A sea urchin fossil found by a USC team had been buried in a rock formation that dates back nearly 270 million years — 10 million years earlier than previous specimens.
ByRobert Perkins

Researchers have uncovered a sea urchin fossil that pushes back a fork in its family tree by 10 million years, according to a new study.

A team from USC Dornsife found the fossil — Eotiaris guadalupensis — in collections of the Smithsonian Institution from the Glass Mountains of west Texas, where it had been buried in a rock formation that dates back as much as 268.8 million years.

“This fossil pushes the evolution of this type of sea urchin from the Wuchiapingian age all the way back to the Roadian age,” said David Bottjer, professor of earth sciences, biological sciences and environmental studies, and senior author of a paper announcing the study that appeared in Nature Scientific Reports.

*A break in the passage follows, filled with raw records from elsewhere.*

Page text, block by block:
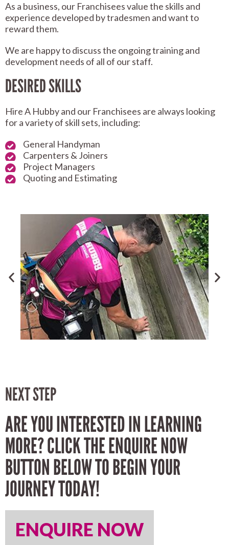
As a business, our Franchisees value the skills and
experience developed by tradesmen and want to
reward them.
We are happy to discuss the ongoing training and
development needs of all of our staff.
DESIRED SKILLS
Hire A Hubby and our Franchisees are always looking
for a variety of skill sets, including:
General Handyman
Carpenters & Joiners
Project Managers
Quoting and Estimating
NEXT STEP
ARE YOU INTERESTED IN LEARNING
MORE? CLICK THE ENQUIRE NOW
BUTTON BELOW TO BEGIN YOUR
JOURNEY TODAY!
ENQUIRE NOW
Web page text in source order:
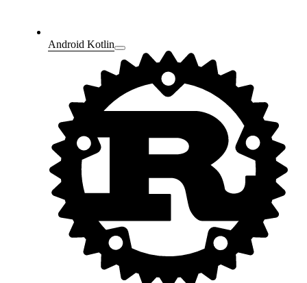
Android Kotlin
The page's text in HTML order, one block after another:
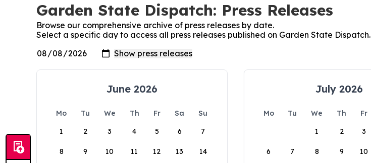
Garden State Dispatch: Press Releases
Browse our comprehensive archive of press releases by date.
Select a specific day to access all press releases published on Garden State Dispatch.
June 2026
Mo Tu We Th Fr Sa
Su
1
2 3 4 5 6 7
8 9 10 11 12 13 14
July 2026
Mo Tu We Th Fr
1
2 3
6 7 8 9 10
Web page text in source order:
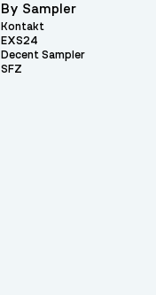
By Sampler
Kontakt
EXS24
Decent Sampler
SFZ
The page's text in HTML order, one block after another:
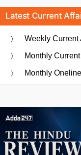
Latest Current
Weekly Current
Monthly
Monthly
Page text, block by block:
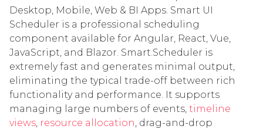
Desktop, Mobile, Web & BI Apps. Smart UI
Scheduler is a professional scheduling
component available for Angular, React, Vue,
JavaScript, and Blazor. Smart.Scheduler is
extremely fast and generates minimal output,
eliminating the typical trade-off between rich
functionality and performance. It supports
managing large numbers of events, timeline
views, resource allocation, drag-and-drop
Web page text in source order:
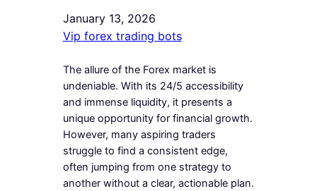
January 13, 2026
Vip forex trading bots
The allure of the Forex market is
undeniable. With its 24/5 accessibility
and immense liquidity, it presents a
unique opportunity for financial growth.
However, many aspiring traders
struggle to find a consistent edge,
often jumping from one strategy to
another without a clear, actionable plan.
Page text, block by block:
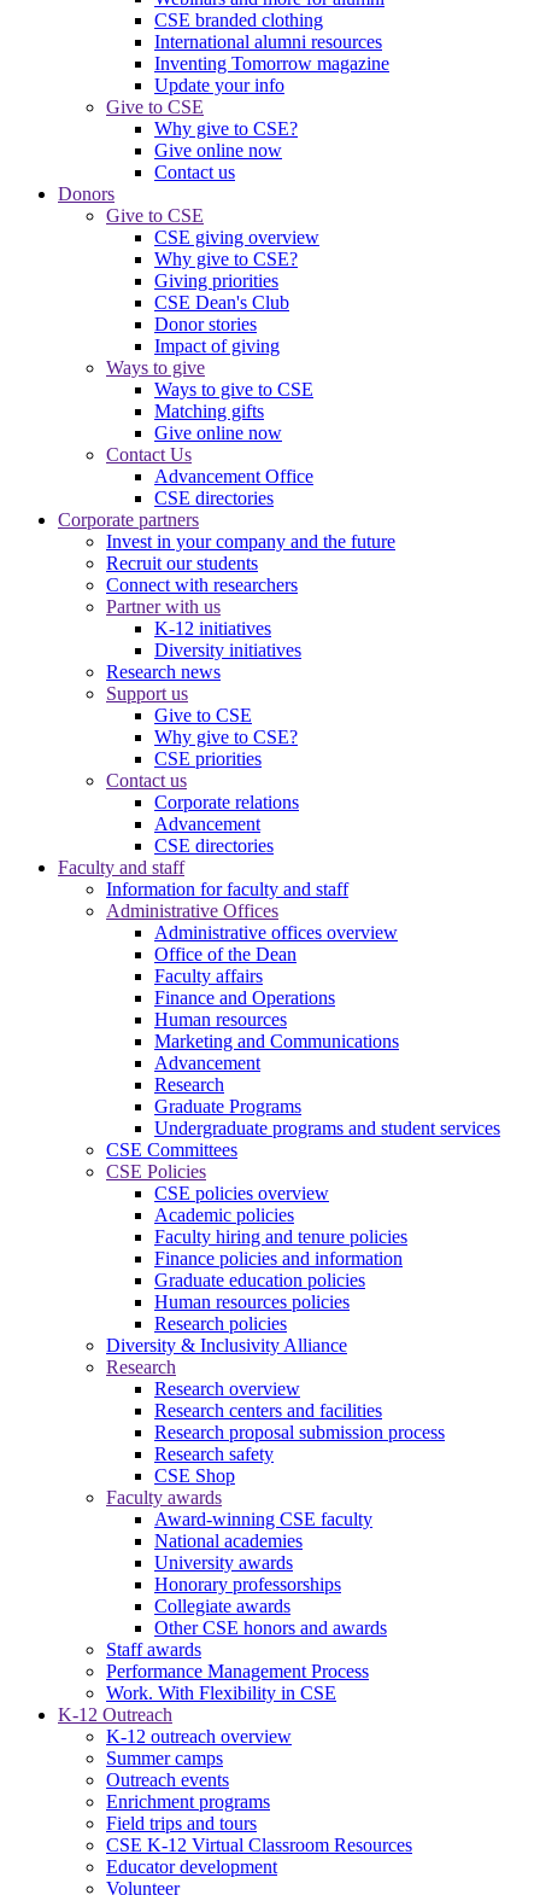
CSE branded clothing
International alumni resources
Inventing Tomorrow magazine
Update your info
Give to CSE
Why give to CSE?
Give online now
Contact us
Donors
Give to CSE
CSE giving overview
Why give to CSE?
Giving priorities
CSE Dean's Club
Donor stories
Impact of giving
Ways to give
Ways to give to CSE
Matching gifts
Give online now
Contact Us
Advancement Office
CSE directories
Corporate partners
Invest in your company and the future
Recruit our students
Connect with researchers
Partner with us
K-12 initiatives
Diversity initiatives
Research news
Support us
Give to CSE
Why give to CSE?
CSE priorities
Contact us
Corporate relations
Advancement
CSE directories
Faculty and staff
Information for faculty and staff
Administrative Offices
Administrative offices overview
Office of the Dean
Faculty affairs
Finance and Operations
Human resources
Marketing and Communications
Advancement
Research
Graduate Programs
Undergraduate programs and student services
CSE Committees
CSE Policies
CSE policies overview
Academic policies
Faculty hiring and tenure policies
Finance policies and information
Graduate education policies
Human resources policies
Research policies
Diversity & Inclusivity Alliance
Research
Research overview
Research centers and facilities
Research proposal submission process
Research safety
CSE Shop
Faculty awards
Award-winning CSE faculty
National academies
University awards
Honorary professorships
Collegiate awards
Other CSE honors and awards
Staff awards
Performance Management Process
Work. With Flexibility in CSE
K-12 Outreach
K-12 outreach overview
Summer camps
Outreach events
Enrichment programs
Field trips and tours
CSE K-12 Virtual Classroom Resources
Educator development
Volunteer
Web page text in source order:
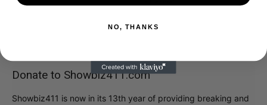
Donate to Showbiz411.com
Showbiz411 is now in its 13th year of providing breaking and
NO, THANKS
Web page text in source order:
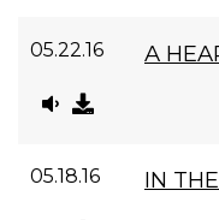
05.22.16 A
05.18.16 IN
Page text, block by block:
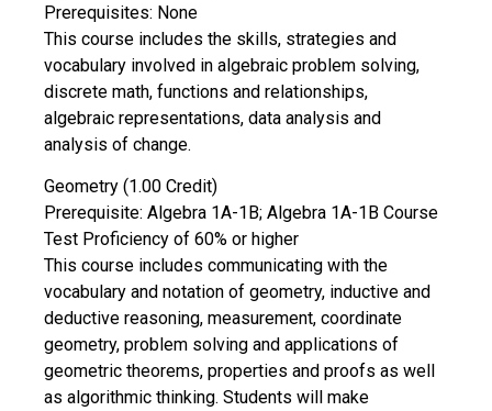
Prerequisites: None
This course includes the skills, strategies and
vocabulary involved in algebraic problem solving,
discrete math, functions and relationships,
algebraic representations, data analysis and
analysis of change.
Geometry (1.00 Credit)
Prerequisite: Algebra 1A-1B; Algebra 1A-1B Course
Test Proficiency of 60% or higher
This course includes communicating with the
vocabulary and notation of geometry, inductive and
deductive reasoning, measurement, coordinate
geometry, problem solving and applications of
geometric theorems, properties and proofs as well
as algorithmic thinking. Students will make
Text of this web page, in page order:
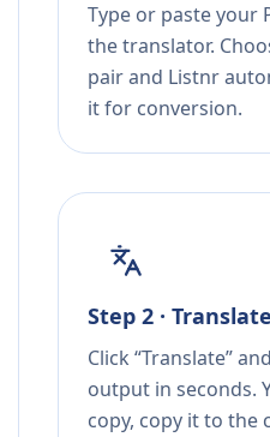
Type or paste your
the translator.
pair and Listnr
it for conversion.
Step 2 ·
Click “Translate”
output in seconds.
copy, copy it to the
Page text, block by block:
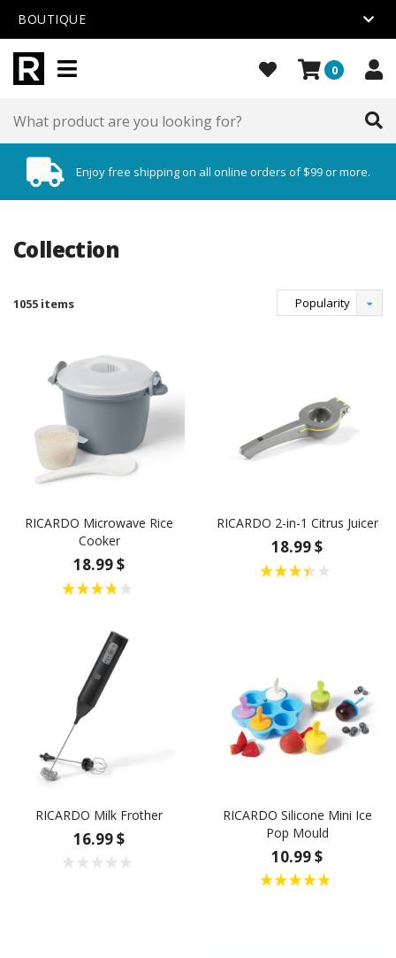
BOUTIQUE
0
Enjoy free shipping on all online orders of $99 or more.
Collection
1055 items Popularity
RICARDO Microwave Rice
Cooker
18.99 $
RICARDO 2-in-1 Citrus Juicer
18.99 $
RICARDO Milk Frother
16.99 $
RICARDO Silicone Mini Ice
Pop Mould
10.99 $
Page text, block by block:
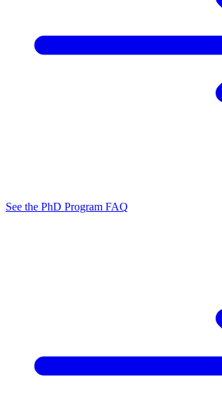
See the PhD Program FAQ
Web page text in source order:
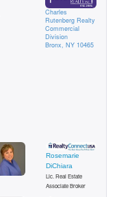
Charles
Rutenberg Realty
Commercial
Division
Bronx, NY 10465
Rosemarie
DiChiara
Lic. Real Estate
Associate Broker
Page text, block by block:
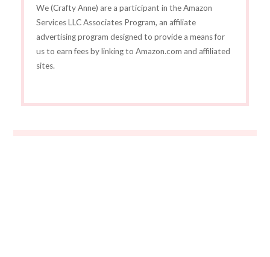
We (Crafty Anne) are a participant in the Amazon
Services LLC Associates Program, an affiliate
advertising program designed to provide a means for
us to earn fees by linking to Amazon.com and affiliated
sites.
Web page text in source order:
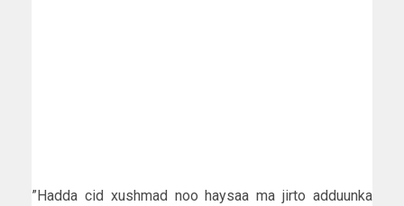
”Hadda cid xushmad noo haysaa ma jirto adduunka
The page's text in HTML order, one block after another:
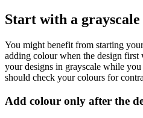
Start with a grayscale
You might benefit from starting
adding colour when the design first
your designs in grayscale while
should check your colours for
Add colour only after the
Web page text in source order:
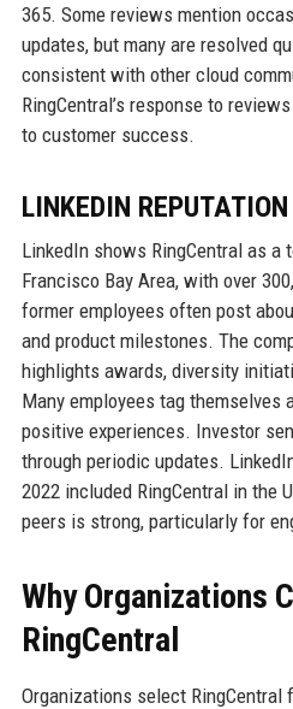
365. Some reviews mention
updates, but many are resolved
consistent with other cloud
RingCentral’s response to
to customer success.
LINKEDIN REPUTATION
LinkedIn shows RingCentral as a
Francisco Bay Area, with over
former employees often post
and product milestones. The
highlights awards, diversity
Many employees tag themselves
positive experiences. Investor
through periodic updates.
2022 included RingCentral in the
peers is strong, particularly for
Why Organizations
RingCentral
Organizations select RingCentral
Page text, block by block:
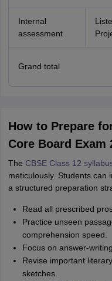
Internal
assessment
Grand total
How to Prepare
Core Board Exam
The CBSE Class 12
meticulously. Students can
a structured preparation
Read all prescribed
Practice unseen
comprehension speed.
Focus on answer-
Revise important
sketches.
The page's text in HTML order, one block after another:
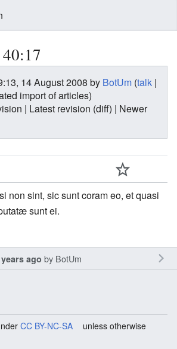
14 August 2008 by BotUm (talk |
import of articles)
| Latest revision (diff) | Newer
non sint, sic sunt coram eo, et quasi
sunt ei.
ago by BotUm
CC BY-NC-SA
unless otherwise
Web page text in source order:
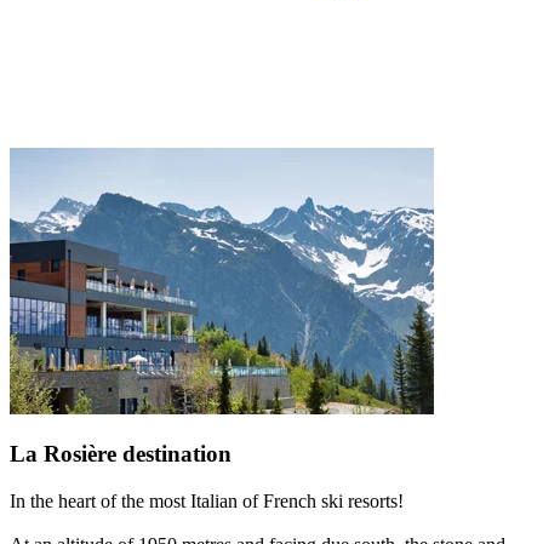
La Rosière destination
In the heart of the most Italian of French ski resorts!
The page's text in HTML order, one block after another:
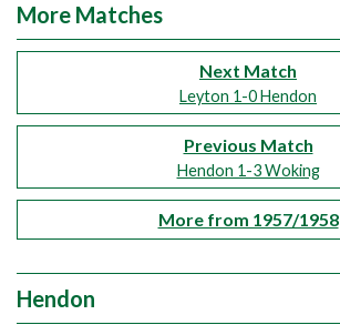
More Matches
Next Match
Leyton 1-0 Hendon
Previous Match
Hendon 1-3 Woking
More from 1957/1958
Hendon
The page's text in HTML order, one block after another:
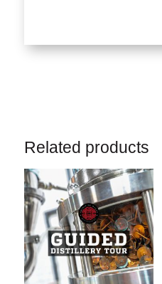
Related products
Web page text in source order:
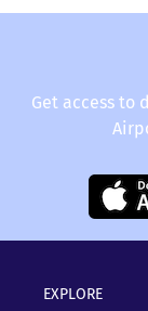
Get access to
EXPLORE
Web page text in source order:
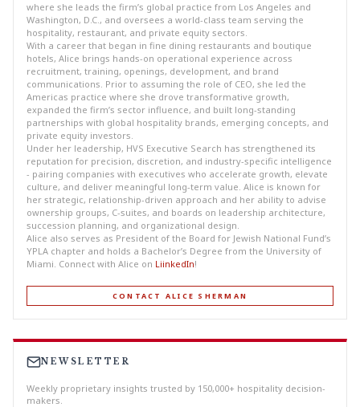
where she leads the firm’s global practice from Los Angeles and
Washington, D.C., and oversees a world-class team serving the
hospitality, restaurant, and private equity sectors.
With a career that began in fine dining restaurants and boutique
hotels, Alice brings hands-on operational experience across
recruitment, training, openings, development, and brand
communications. Prior to assuming the role of CEO, she led the
Americas practice where she drove transformative growth,
expanded the firm’s sector influence, and built long-standing
partnerships with global hospitality brands, emerging concepts, and
private equity investors.
Under her leadership, HVS Executive Search has strengthened its
reputation for precision, discretion, and industry-specific intelligence
- pairing companies with executives who accelerate growth, elevate
culture, and deliver meaningful long-term value. Alice is known for
her strategic, relationship-driven approach and her ability to advise
ownership groups, C-suites, and boards on leadership architecture,
succession planning, and organizational design.
Alice also serves as President of the Board for Jewish National Fund’s
YPLA chapter and holds a Bachelor’s Degree from the University of
Miami. Connect with Alice on LiinkedIn!
CONTACT ALICE SHERMAN
NEWSLETTER
Weekly proprietary insights trusted by 150,000+ hospitality decision-
makers.
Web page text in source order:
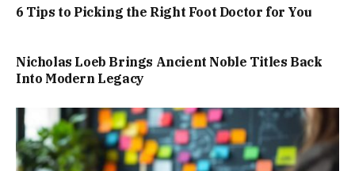
6 Tips to Picking the Right Foot Doctor for You
Nicholas Loeb Brings Ancient Noble Titles Back
Into Modern Legacy
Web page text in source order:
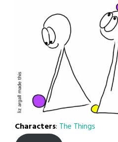
Characters: The Things
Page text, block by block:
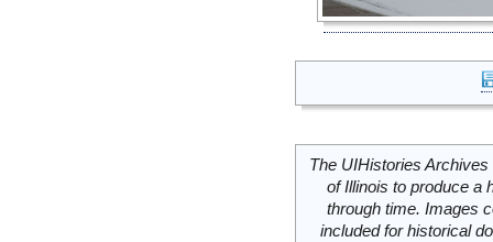
The UIHistories
of Illinois to produce a
through time. Images
included for historical
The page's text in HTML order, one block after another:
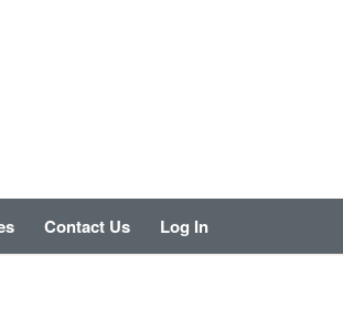
Contact Us Log In
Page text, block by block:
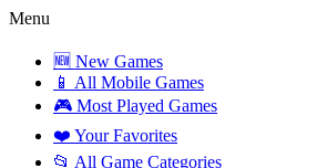
Menu
🆕 New Games
📱 All Mobile Games
🎮 Most Played Games
❤️ Your Favorites
📂 All Game Categories
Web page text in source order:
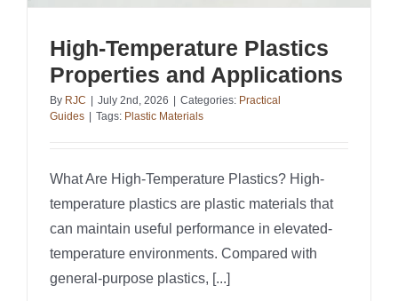
High-Temperature Plastics
Properties and Applications
By RJC July 2nd, 2026 Categories: Practical
Guides
Tags: Plastic Materials
What Are High-Temperature Plastics? High-
temperature plastics are plastic materials that
can maintain useful performance in elevated-
temperature environments. Compared with
general-purpose plastics, [...]
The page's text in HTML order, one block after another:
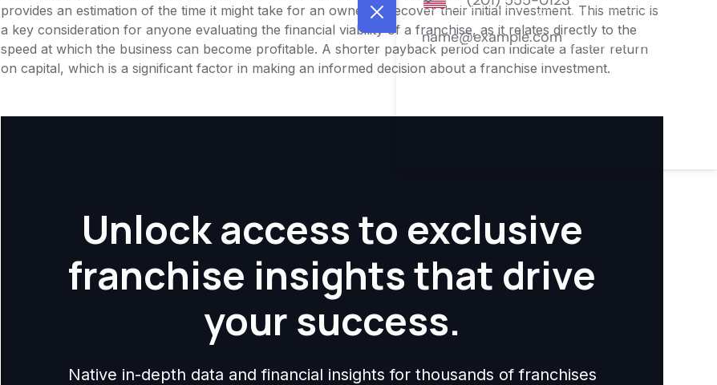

The paper was a collaboration between labs overseen by Bottjer and Eric Davidson at the California Institute of Technology. Jeffrey Thompson, a Ph.D. student at USC Dornsife, found the fossils of Eotiaris guadalupensis in the Smithsonian collections and was the lead author on the study.

Two types of urchins

Eotiaris guadalupensis is a cidaroid, one of the two main types of sea urchins found in today’s oceans. The other group, the euechinoids, evolved wildly varying body types and accounts for almost all sea urchins alive today. Cidaroids, by contrast, look pretty much the same as they did millions of years ago. Both evolved from an ancestral group of echinoids known as the Archaeocidaridae, which are now extinct.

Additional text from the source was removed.